Kamp Koral: SpongeBob's Under Years is a SpongeBob SquarePants spin-off prequel series, based on the flashback scenes from Sponge on the Run, that introduces a 10-year-old SpongeBob at a summer sleepaway camp.

On February 19, 2020, the official title was revealed, and it was announced that the series would be premiering in July 2020. The main series voice cast reprise their roles.

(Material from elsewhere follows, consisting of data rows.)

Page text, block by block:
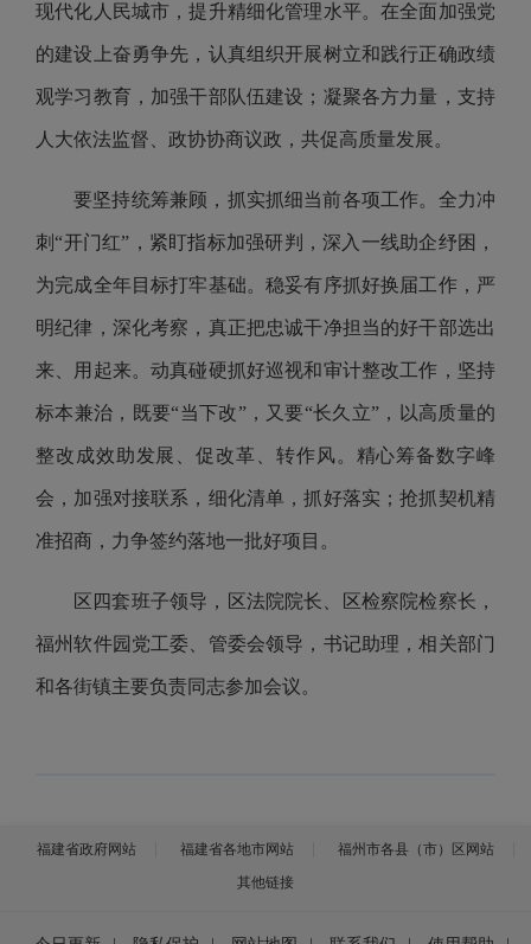
现代化人民城市，提升精细化管理水平。在全面加强党
的建设上奋勇争先，认真组织开展树立和践行正确政绩
观学习教育，加强干部队伍建设；凝聚各方力量，支持
人大依法监督、政协协商议政，共促高质量发展。
要坚持统筹兼顾，抓实抓细当前各项工作。全力冲
刺“开门红”，紧盯指标加强研判，深入一线助企纾困，
为完成全年目标打牢基础。稳妥有序抓好换届工作，严
明纪律，深化考察，真正把忠诚干净担当的好干部选出
来、用起来。动真碰硬抓好巡视和审计整改工作，坚持
标本兼治，既要“当下改”，又要“长久立”，以高质量的
整改成效助发展、促改革、转作风。精心筹备数字峰
会，加强对接联系，细化清单，抓好落实；抢抓契机精
准招商，力争签约落地一批好项目。
区四套班子领导，区法院院长、区检察院检察长，
福州软件园党工委、管委会领导，书记助理，相关部门
和各街镇主要负责同志参加会议。
福建省政府网站 福建省各地市网站
福州市各县（市）区网站
其他链接
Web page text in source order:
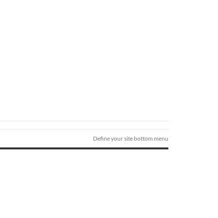
Define your site bottom menu
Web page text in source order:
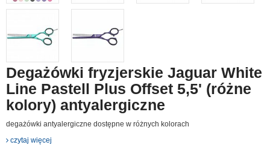
Degażówki fryzjerskie Jaguar White
Line Pastell Plus Offset 5,5' (różne
kolory) antyalergiczne
degażówki antyalergiczne dostępne w różnych kolorach
czytaj więcej
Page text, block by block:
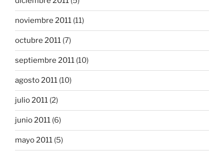
noviembre 2011 (11)
octubre 2011 (7)
septiembre 2011 (10)
agosto 2011 (10)
julio 2011 (2)
junio 2011 (6)
mayo 2011 (5)
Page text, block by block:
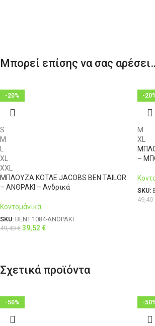
Μπορεί επίσης να σας
-20%
S
M
XL
XXL
ΜΠΛΟΥΖΑ ΚΟΤΛΕ JACOBS BEN TAILOR
– ΑΝΘΡΑΚΙ – Ανδρικά
Κοντομάνικα
SKU: BENT.1084-ΑΝΘΡΑΚΙ
49,40€ 39,52€
-
M
XL
–
SKU:
49,40
Σχετικά προϊόντα
-50% -
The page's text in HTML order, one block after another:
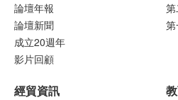
論壇年報
論壇新聞
成立20週年
影片回顧
經貿資訊
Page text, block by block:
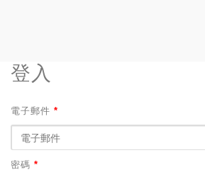
登入
電子郵件 *
密碼 *

On July 30, 2020, it was announced that the series would be released on CBS All Access, the ViacomCBS streaming service as it was known then, in early 2021. On January 28, 2021, it was announced that the first six episodes of the series would release on March 4, 2021, the same day as the release of Sponge on the Run as a launch series for the newly named Paramount+.

=== Film ===

On August 24, 2021, during a video interview with CEO of Nickelodeon, Brian Robbins, he mentioned that "a new SpongeBob [is] in the works" when discussing the studio's film slate. The film was officially announced in February 2022, with plans for it to be released theatrically. On November 10, 2022, the fourth film was given a release date of May 23, 2025. In April 2023, it was announced that the film would be titled The SpongeBob Movie: Search for SquarePants, with longtime series writer Derek Drymon directing the film. It follows SpongeBob as he travels to the depths of the ocean and faces off against the ghost of the Flying Dutchman. On October 23, 2023, the film's release date was pushed back to December 19, 2025, with Mission: Impossible – The Final Reckoning taking the May 2025 slot due to the 2023 SAG-AFTRA strike.